View Full Version : Which FCP/HD editing solution works best?


Steve Mims
April 12th, 2004, 07:53 AM
I recently shot a nine minute short using the JVCHD10U. I made a VHS worktape with a window burn for logging purposes, then dubbed that to DV and captured my selected takes to do an offline edit. In FCP I adjusted the timecode for each clip to match the timecode from the windowburn so that an eventual EDL would match the original HD footage.

I've been researching FCP/HD solutions for some time... I've read about Heuris, Lumiere, and a proxie system for using FCP.

I'd love to hear from someone who has cut a project and completed it in FCP.

I'd like to know:

1. Which path they chose, file wise.
2. What hard drive solution was used. (disk array or stripped ATA drives or what)
3. How it went.

My project will be edited on a G5 with 2.5 gigs of ram and I have a deadline for completion of May 10.
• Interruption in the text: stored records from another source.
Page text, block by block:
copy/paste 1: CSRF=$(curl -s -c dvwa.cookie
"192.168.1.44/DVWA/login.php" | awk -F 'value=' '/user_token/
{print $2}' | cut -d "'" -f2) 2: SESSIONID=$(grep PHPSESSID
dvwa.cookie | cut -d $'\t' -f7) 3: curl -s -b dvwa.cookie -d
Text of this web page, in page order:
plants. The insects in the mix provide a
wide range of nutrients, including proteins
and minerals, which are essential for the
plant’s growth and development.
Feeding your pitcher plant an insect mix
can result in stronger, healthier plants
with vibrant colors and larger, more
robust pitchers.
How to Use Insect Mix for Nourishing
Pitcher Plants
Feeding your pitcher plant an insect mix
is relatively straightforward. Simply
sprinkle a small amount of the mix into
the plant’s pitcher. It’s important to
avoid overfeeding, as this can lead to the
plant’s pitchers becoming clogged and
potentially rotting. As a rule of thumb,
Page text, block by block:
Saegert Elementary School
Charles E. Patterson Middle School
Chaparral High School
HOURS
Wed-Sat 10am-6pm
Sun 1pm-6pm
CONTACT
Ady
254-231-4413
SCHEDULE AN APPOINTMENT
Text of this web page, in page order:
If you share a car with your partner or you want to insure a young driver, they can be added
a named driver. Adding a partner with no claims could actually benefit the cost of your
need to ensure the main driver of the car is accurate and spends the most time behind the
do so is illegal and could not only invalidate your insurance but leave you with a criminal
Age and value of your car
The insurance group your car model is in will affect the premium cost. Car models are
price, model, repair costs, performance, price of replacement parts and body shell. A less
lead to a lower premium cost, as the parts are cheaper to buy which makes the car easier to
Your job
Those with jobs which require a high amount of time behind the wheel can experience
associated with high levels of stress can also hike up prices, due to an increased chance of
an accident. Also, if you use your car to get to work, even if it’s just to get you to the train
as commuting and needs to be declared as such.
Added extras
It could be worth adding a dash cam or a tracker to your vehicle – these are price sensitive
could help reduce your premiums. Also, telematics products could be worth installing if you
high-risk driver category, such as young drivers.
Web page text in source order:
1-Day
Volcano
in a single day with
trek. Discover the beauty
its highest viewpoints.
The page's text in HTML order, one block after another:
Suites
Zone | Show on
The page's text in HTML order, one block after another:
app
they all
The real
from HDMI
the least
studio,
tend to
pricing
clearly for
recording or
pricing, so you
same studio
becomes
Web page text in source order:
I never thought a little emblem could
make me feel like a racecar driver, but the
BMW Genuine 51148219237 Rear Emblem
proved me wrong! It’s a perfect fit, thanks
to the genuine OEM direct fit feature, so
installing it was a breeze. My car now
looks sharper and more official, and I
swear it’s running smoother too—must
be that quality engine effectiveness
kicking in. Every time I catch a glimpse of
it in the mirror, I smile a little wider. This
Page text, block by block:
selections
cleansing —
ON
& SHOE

Thanks in advance. And by the way, thanks for the all the useful information that pops up here.

Steve Mims

Paul Mogg
April 12th, 2004, 02:00 PM
I've been testing the Lumiere solution and I have to say it's pretty amazing, I would highly reccomend getting a copy when it's introduced at NAB in a week's time.
I'm editing a large documentary using it as we speak, using an anamorphic DV offline process. I've tested the whole process through from start to finish, and it really works, all from one simple interface. No more messing with a ton of different apps.
Go to the Lumierehd.com website if you'd like more info.

Paul Mogg
April 12th, 2004, 02:09 PM
Sorry, wrong url, their website is:

http://www.lumierehd.com/

Steve Mims
April 12th, 2004, 04:33 PM
Paul,
Thanks for the information.

Can you tell me the set up you used, specifically:

1. Which Mac?
2. How much RAM?
3. What type of hard drive/drives? (and how they are organized)
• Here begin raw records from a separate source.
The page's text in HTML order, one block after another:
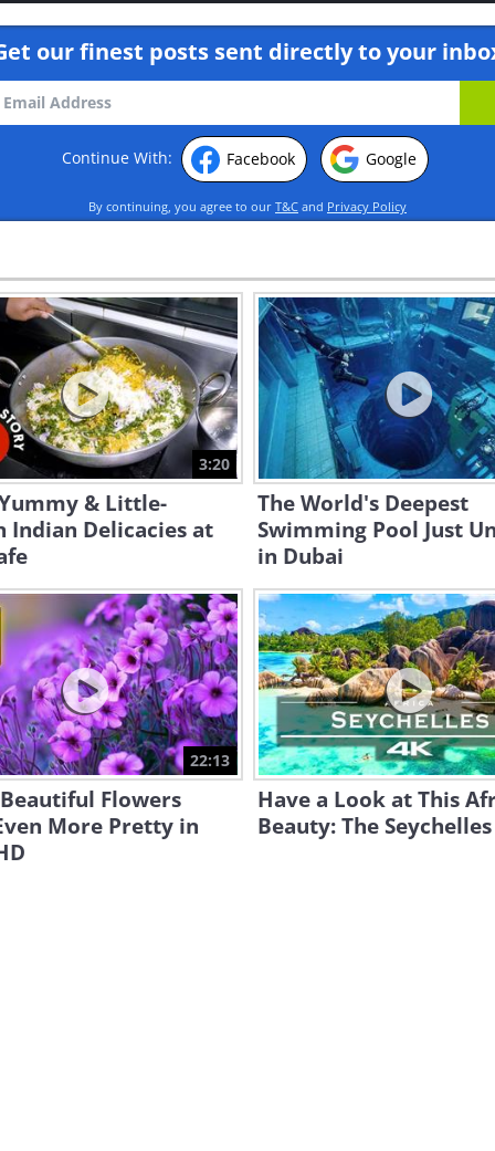
our finest posts sent directly to your
Continue With: Facebook Google
By continuing, you agree to our T&C and Privacy Policy
3:20
& Little-
Indian Delicacies at
The World's Deepest
Swimming Pool Just
in Dubai
22:13
Flowers
More Pretty in
Have a Look at This
Beauty: The Seychelles
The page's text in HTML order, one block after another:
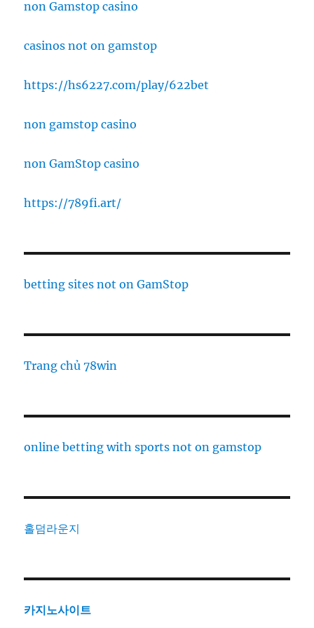
non Gamstop casino
casinos not on gamstop
https://hs6227.com/play/622bet
non gamstop casino
non GamStop casino
https://789fi.art/
betting sites not on GamStop
Trang chủ 78win
online betting with sports not on gamstop
홀덤라운지
카지노사이트
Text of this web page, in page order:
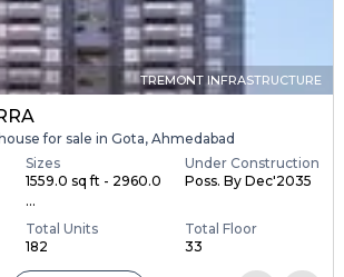
TREMONT INFRASTRUCTURE
for sale in Gota, Ahmedabad
Sizes
1559.0 sq ft - 2960.0
...
Under Construction
Poss. By Dec'2035
Total Units
182
Total Floor
33
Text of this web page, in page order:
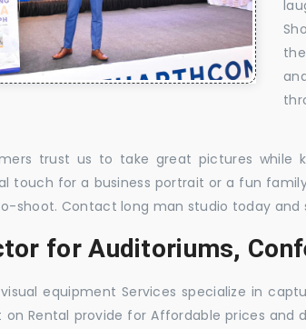
trust us to take great pictures while
touch for a business portrait or a fun
shoot. Contact long man studio today and
for Auditoriums,
equipment Services specialize in
on Rental provide for Affordable prices

Also, do filters and settings adjusted 'off-line' carry over to the end of the process when the final HDV project is laid off to tape?

Thanks again,

Steve

Paul Mogg
April 12th, 2004, 05:15 PM
You're welcome. I'm using a dual 2ghz G5 with 2.5gb of RAM, I have two internal 250gb SATA drives, which I sometimes configure as RAID 0 (if I'm working in HD uncompresssed or DC30 codec) an external SATA 160gb (via a Seritek SATA interface card), and another external 250Gb ATA drive on Firewire 800. I boot and run off an external 80Gb drive on firewire 400.
I'm liking the DV offline process so far as the actual editing process is the familiar DV one, with no suprises, and with all the realtime advantages. It seems that yes, all of the filters etc carry over to the final HDV "online", though I can't claim to have tested this extensively yet. Once you've edited in DV you just use media manager to create an "offline" sequence at 720p resolution then open that offline sequence and reconnect all your media to the .m2v files (program stream) sitting on your hard drive, then render and output.

Seems to be a very workable process.

Steve Mims
April 12th, 2004, 06:29 PM
The G5 I will be using is also 2ghz with the same amount of RAM.
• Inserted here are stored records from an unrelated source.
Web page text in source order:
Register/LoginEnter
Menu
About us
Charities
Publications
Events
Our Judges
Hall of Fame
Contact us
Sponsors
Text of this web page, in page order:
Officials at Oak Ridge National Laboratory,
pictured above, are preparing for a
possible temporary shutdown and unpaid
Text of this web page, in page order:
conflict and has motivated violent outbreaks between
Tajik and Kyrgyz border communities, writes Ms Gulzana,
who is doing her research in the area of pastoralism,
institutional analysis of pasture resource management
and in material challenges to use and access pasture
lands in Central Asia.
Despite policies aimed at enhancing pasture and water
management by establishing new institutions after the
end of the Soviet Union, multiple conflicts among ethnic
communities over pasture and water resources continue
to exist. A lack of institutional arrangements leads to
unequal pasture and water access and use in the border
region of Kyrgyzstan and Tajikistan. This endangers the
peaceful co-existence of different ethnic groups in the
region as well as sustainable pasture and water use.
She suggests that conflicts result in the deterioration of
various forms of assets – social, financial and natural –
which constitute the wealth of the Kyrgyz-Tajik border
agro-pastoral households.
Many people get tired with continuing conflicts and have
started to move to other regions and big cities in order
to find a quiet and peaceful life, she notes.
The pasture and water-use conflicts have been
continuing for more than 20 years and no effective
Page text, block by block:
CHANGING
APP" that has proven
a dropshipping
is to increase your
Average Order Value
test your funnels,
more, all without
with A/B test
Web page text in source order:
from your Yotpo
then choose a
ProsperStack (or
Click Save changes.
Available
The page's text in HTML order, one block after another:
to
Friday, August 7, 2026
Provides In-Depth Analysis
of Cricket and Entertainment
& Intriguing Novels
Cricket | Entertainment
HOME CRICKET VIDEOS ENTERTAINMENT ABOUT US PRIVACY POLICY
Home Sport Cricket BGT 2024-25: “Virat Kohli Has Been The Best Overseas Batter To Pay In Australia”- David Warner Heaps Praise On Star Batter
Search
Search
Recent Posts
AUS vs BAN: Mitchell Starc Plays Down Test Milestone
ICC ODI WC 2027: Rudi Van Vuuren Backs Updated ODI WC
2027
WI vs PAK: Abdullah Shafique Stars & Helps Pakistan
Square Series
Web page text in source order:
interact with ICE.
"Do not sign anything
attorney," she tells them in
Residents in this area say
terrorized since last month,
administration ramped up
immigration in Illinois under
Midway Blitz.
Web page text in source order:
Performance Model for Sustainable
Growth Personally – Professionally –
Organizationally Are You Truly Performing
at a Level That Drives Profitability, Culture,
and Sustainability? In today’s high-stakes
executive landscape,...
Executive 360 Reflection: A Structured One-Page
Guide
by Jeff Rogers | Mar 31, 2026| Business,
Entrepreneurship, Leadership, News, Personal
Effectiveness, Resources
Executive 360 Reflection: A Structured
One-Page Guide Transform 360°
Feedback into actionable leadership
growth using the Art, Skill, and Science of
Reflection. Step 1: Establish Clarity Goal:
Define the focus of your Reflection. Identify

About the hard drives you use: of those you listed, which configuration is best and/or adequate to handle HDV files without dropping frames?

Thanks again.

Paul Mogg
April 12th, 2004, 07:34 PM
For playing back HDV compressed, via the VLC player, any of the hard drives will do it fine. For editing uncompressed 720p HD, or DC30 lossless 720p codec editing in FCP, I'd use the two SATA drives striped ad RAID 0.
If, when I've finished editing this doc using the DV offline method, I need to do any color correction tweaking on the uncompressed version of the final HD edit, (which I'm sure I will), I will do this with the RAID array setup. That's how I'm planning it at the moment anyway.